# Building code for NYSM +/-15 day averages
- https://docs.xarray.dev/en/stable/examples/monthly-means.html
- https://docs.xarray.dev/en/stable/generated/xarray.Dataset.rolling.html#xarray.Dataset.rolling

In [2]:
import pandas as pd
import numpy as np

In [3]:
# Read in NYSM data
# Reading in one month takes 1-2 seconds, so 6 years ~1-2 min
nysm_sites = pd.read_csv("/spare11/atm533/data/nysm_sites.csv")
nysm_data = pd.read_csv("/spare11/atm533/data/nysm_data_202008.csv") 


In [3]:
# 126 sites * 12 per hour (every 5 min) * 24 hours * 31 days
# len(nysm_data)

In [4]:

# set station and time to be indices of the df so that the conversion to xarray dataset makes them coordinates
nysm_data = nysm_data.set_index(["station", "time"])

# convert to dataset
nysm_ds = nysm_data.to_xarray()

# convert time coordinate of the dataset to datetime format
# NOTE: must be executed twice (last subcomment here by Vinod: https://stackoverflow.com/questions/62572678/xarray-coords-conversion-to-datetime64)
nysm_ds["time"] = pd.DatetimeIndex(nysm_ds["time"].values)
nysm_ds["time"] = pd.DatetimeIndex(nysm_ds["time"].values)

nysm_ds

In [5]:
# Calculate the mean of each variable by averaging over station and date 
# The groupby call groups data by date, then within each date, average over the time coordinate
ds_avg_by_site_date = nysm_ds.groupby("time.date").mean("time")

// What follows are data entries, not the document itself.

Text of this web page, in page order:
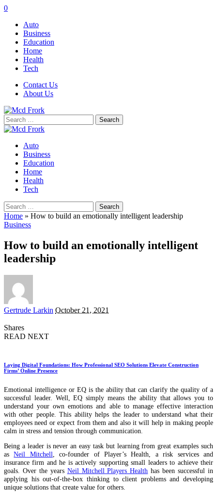
0
Auto
Business
Education
Home
Health
Tech
Contact Us
About Us
Search
for:
Auto
Business
Education
Home
Health
Tech
Search
for:
Home » How to build an emotionally intelligent leadership
Business
How to build an emotionally intelligent
leadership
Posted
Gertrude Larkin October 21, 2021
Shares
READ NEXT
Laying Digital Foundations: How Professional SEO Solutions Elevate Construction
Firms’ Online Presence
Emotional intelligence or EQ is the ability that can clarify the quality of a
successful leader. Well, EQ simply means the ability that allows you to
understand your own emotions and able to manage effective interaction
with other people. This ability helps the leader to understand what their
employees need or expect from them and also it will help in making people
calm in stress and tension through communication.
Being a leader is never an easy task but learning from great examples such
asNeil Mitchell , co-founder of Player’s Health, a risk services and
insurance firm and he is actively supporting small leaders to achieve their
goals. Over the years Neil Mitchell Players Health has been successful in
applying his out-of-the-box thinking to client problems and developing
unique solutions that create value for others.
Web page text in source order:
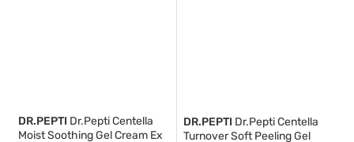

  out /= nanlen(group_idx, array, size=size, axis=axis, fill_value=0)


In [6]:
ds_avg_by_site_date

In [7]:
# By date, calculate rolling average of past +/- 5 days. Adjust this to +/- 15 once I get all data
# Rolling window is set to be 5 dates (dates are days)
# Note that there is a parameter, min_periods, whose default is set to None which equates to it being equal the size of the window. In other words, the if the rolling window is 5 and centered, that means we need 2 before, term in middle, 2 terms after, so we would have NANs for the first two terms
# Center = True, as it suggests, means that at a date coordinate (a date row) it is at the center of the rolling average
# Can confirm this is working as we think by changing it to center = True and seeing that the first 2 are nans
rolling_5day_avg = ds_avg_by_site_date.rolling({"date":5}, center = True).mean()
rolling_5day_avg

## REFERENCE CODE ONLY
#### Ignore..


In [109]:
# call on a coordinate
nysm_ds.station

# call on a varibale
nysm_ds['temp_2m [degC]']

In [None]:
nysm_ds['temp_2m [degC]'].shape

In [29]:
# REFERENCE ONLY
# "data array" . mean ("dimension to average across"... eliminating that dim completely, it's averaged out if left blank, will average over everything to give ONE mean value)
# produces another array whose length depends on what you averaged over!

# example 1
avg_temp_by_day = nysm_ds['temp_2m [degC]'].mean('station')
print(avg_temp_by_day.shape)

# example 2
avg_temp_by_station = nysm_ds['temp_2m [degC]'].mean('time')
print(avg_temp_by_station.shape)

(8929,)
(126,)


In [39]:
# this is just like SQL - using all data, but group certain rows together based on common (i.e. season) and then still want to average over the time dimension so that dim is gone and we're left with station only
test1 = nysm_ds.groupby("time.season").mean("time")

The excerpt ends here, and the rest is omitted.